Page 157 of Three Widows

‘That is your job, Inspector. I have no idea.’

Lottie mentally scanned what they’d learned since Jennifer’s body had been discovered. Who benefited from these murders? A widow wronged? One person stood out as being more damaged than others.

‘Kathleen Foley’s daughter has issues, problems. Kathleen is a widow. Was she one of Tyler’s victims?’

‘Kathleen is a dear friend. She recently told me that she was fragile at the time she was duped by the swindling charmer. Both she and Helena suffered greatly following that experience.’

‘Do you think Helena is capable of murder?’ Even as she asked the question, Lottie couldn’t understand what the young woman’s motive might be. But the fact remained, she had maintained the pretence of having a son, and now she could not be found.

‘I can’t answer that, Inspector. You arrived here talking about the carpet under our feet. Tyler took ownership of a lot of old properties, some of which he didn’t get to offload before his disappearing act. Maybe it came from any one of those.’

‘I don’t have enough evidence to get warrants to begin ripping apart properties that might have nothing to do with my investigation.’

Madelene sat erect, her hair like a halo on her shoulders. She dragged her briefcase onto her knee and was about to open it when Lynch stuck her head back around the door.

‘Boss? You’re needed. Another body has been found.’

96

‘The car bothered me from the time it was found,’ Kirby said to Garda Lei as they walked around the area specified by the GPS from Tyler Keating’s Hyundai. He glanced down at his phone. He had scanned a page from one of the files in the lock-up boxes.

‘Did you carry out all the searches at the time of Keating’s disappearance?’ Garda Lei asked. ‘I know it wasn’t a murder investigation, but there are certain protocols to be—’

‘Don’t tell me how to do my job.’

‘I was only saying… Do you think we need to crack Tyler Keating’s disappearance to figure out why people are being killed and abducted and beaten? Why was the car left near Kathleen Foley’s house? Was she interviewed in connection with Tyler’s disappearance?’

‘Lei? Shut up.’

‘Perhaps the connection is her daughter.’

‘Helena?’ Kirby scratched his head and a flutter of dandruff floated before his eyes. ‘Maybe I’m looking at this the wrong way round. What if the GPS was manipulated to lead us here?’

Lei pulled up short, and Kirby watched as the young garda turned around. ‘Can that be done?’

‘How would I know?’ He checked the image on his phone. ‘Kathleen Foley once owned a house close to here. These are the coordinates from the land registry map. It’s around here somewhere.’

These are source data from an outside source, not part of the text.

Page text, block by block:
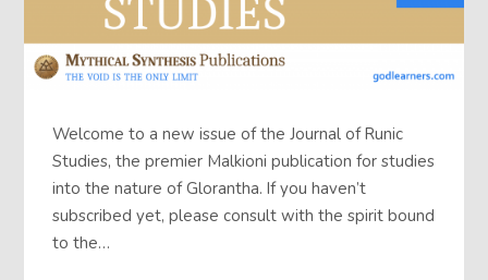
Welcome to a new issue of the Journal of Runic
Studies, the premier Malkioni publication for studies
into the nature of Glorantha. If you haven’t
subscribed yet, please consult with the spirit bound
to the…
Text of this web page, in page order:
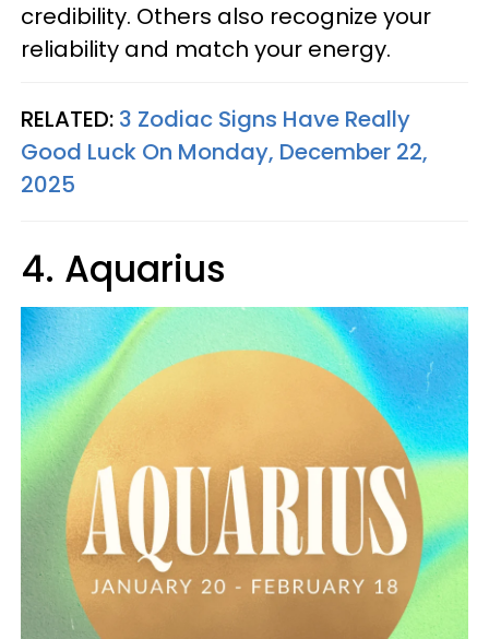
credibility. Others also recognize your
reliability and match your energy.
RELATED: 3 Zodiac Signs Have Really
Good Luck On Monday, December 22,
2025
4. Aquarius
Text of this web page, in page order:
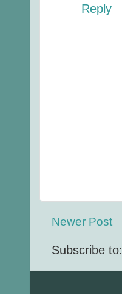
Reply
Newer Post
Subscribe to:
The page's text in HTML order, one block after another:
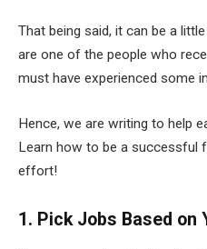
That being said, it can be a
are one of the people who
must have experienced some
Hence, we are writing to help
Learn how to be a successful
effort!
1. Pick Jobs Based on
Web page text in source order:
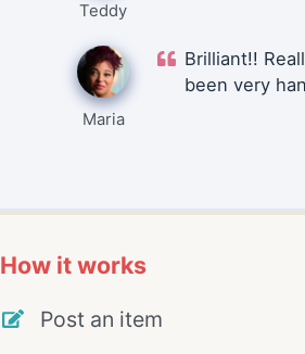
Teddy
Maria
Brilliant!!
been very
How it works
Post an item
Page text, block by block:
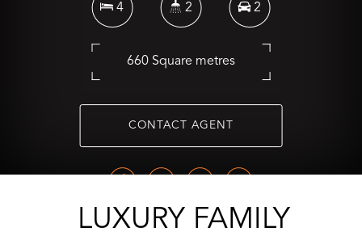
4 2 2
660 Square metres
CONTACT AGENT
LUXURY FAMILY
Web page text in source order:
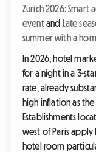
Zurich 2026:
eventand Late
summer with a
In 2026, hotel
for a night in a 3-
rate, already
high inflation as
Establishments
west of Paris apply
hotel room
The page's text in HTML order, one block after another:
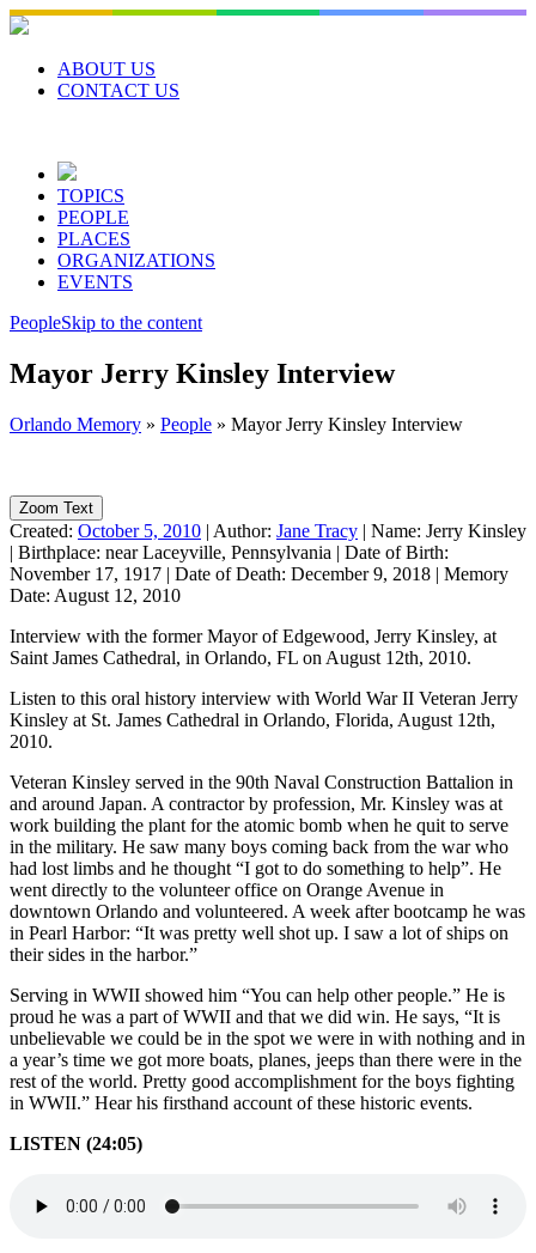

‘She didn’t move far then.’

‘Seems like it.’

‘So the GPS wasn’t tampered with?’

‘Doesn’t matter for now. Come on.’

His phone rang with an incoming call. Garda Brennan.

‘Shit, Lei,’ Kirby said. ‘Another body.’

* * *

McKeown was determined to be the hero on this case. The back-breaking work of trawling through CCTV had yielded little, so when Boyd asked him to check into Tyler Keating’s finances, he rose to the challenge. He was sure Tyler Keating’s disappearance had led to the current murders. But how? And more importantly, why?

He searched everywhere for the man’s financial footprint. Made phone calls. Scoured the internet. As a last resort, he put in a call to his friend in Revenue. She put him on to the Criminal Assets Bureau. That was when he learned something he knew was important.

Two months ago, based on a call from an anonymous source that they believed was credible, CAB had begun an investigation into Tyler Keating’s financial affairs. It was early days, they said, but they’d discovered that he’d set up a company fifteen years previously. McKeown calculated that Keating was still a student then and already thinking years ahead.

He waited patiently for the information to be securely emailed over.